§ PROBLEM TO WORK ON
Reproduce the records that follow without alteration, apart from removing the pictures.

(Collected data)
-=-=-

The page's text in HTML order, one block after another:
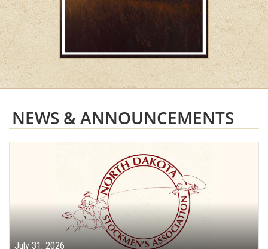
NEWS & ANNOUNCEMENTS
July 31, 2026
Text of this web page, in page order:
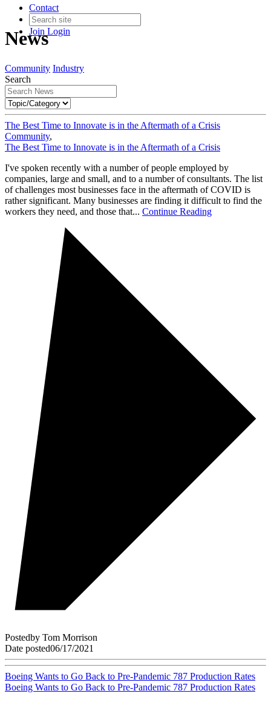
Contact
Join Login
News
Community Industry
Search
The Best Time to Innovate is in the Aftermath of a Crisis
Community,
The Best Time to Innovate is in the Aftermath of a Crisis
I've spoken recently with a number of people employed by
companies, large and small, and to a number of consultants. The list
of challenges most businesses face in the aftermath of COVID is
rather significant. Many businesses are finding it difficult to find the
workers they need, and those that... Continue Reading
Postedby Tom Morrison
Date posted06/17/2021
Boeing Wants to Go Back to Pre-Pandemic 787 Production Rates
Boeing Wants to Go Back to Pre-Pandemic 787 Production Rates

-=-=-

§ EXERCISE ANSWER
The page's text in HTML order, one block after another:
NEWS & ANNOUNCEMENTS
July 31, 2026
Text of this web page, in page order:
Contact
Join Login
News
Community Industry
Search
The Best Time to Innovate is in the Aftermath of a Crisis
Community,
The Best Time to Innovate is in the Aftermath of a Crisis
I've spoken recently with a number of people employed by
companies, large and small, and to a number of consultants. The list
of challenges most businesses face in the aftermath of COVID is
rather significant. Many businesses are finding it difficult to find the
workers they need, and those that... Continue Reading
Postedby Tom Morrison
Date posted06/17/2021
Boeing Wants to Go Back to Pre-Pandemic 787 Production Rates
Boeing Wants to Go Back to Pre-Pandemic 787 Production Rates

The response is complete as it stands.